Он не слышал. Взгляд невидяще замер на одной точке. Я обняла его, потёрлась щекой о щёку.
— Я сменил фамилию на первую попавшуюся, познакомился с Волковым и Зайцевым и, к своему удивлению, стал Лисом. Через год меня нашёл дед, отец Поля, и помог открыть свой бизнес, но… матери со мной больше не было. Это самое паршивое, София, — он моргнул и посмотрел на меня вполне осознанно, — любой Париж, любая пластика, витамины — что угодно. Я мог просто стереть её прошлое из памяти. А её больше нет. София, — мужчина недоумённо покосился на меня, — ты чего, плачешь?
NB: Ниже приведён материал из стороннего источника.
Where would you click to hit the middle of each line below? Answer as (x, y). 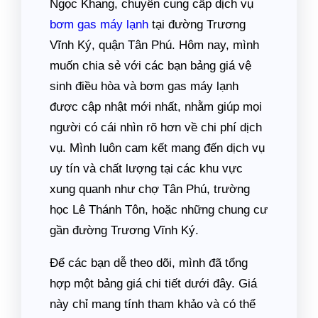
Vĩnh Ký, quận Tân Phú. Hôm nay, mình (154, 45)
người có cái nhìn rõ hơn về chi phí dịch (156, 128)
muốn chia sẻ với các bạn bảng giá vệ (150, 66)
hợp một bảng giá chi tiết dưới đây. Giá (153, 284)
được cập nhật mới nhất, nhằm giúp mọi (156, 107)
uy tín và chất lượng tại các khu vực (146, 169)
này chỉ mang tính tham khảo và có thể (153, 305)
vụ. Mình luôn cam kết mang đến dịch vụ (157, 148)

Нет, вот это надо, сама невинность! Конечно, блин, я плачу! Я же не железная!
— Эм, я наверное, лишнего наговорил, — пробормотал он, прижимая меня к себе, — София, ну прекрати реветь, в конце концов! Я тебя не понимаю!
— Придуро-о-к, — прохлюпала я, — мне тебя жалко-о-о!
Я же семейная девочка, единственная дочь, даже без папочкиных денег всю жизнь под защитой. А он!..
— Просто не удивляйся тому, что у меня… странное отношение к женщинам, что я вечно подозреваю… и не всегда беспочвенно. Моя бывшая подруга вообще сказала, что я женоненавистник — может, оно так и есть.
Сквозь слёзы я всё-таки не выдержала и расхохоталась.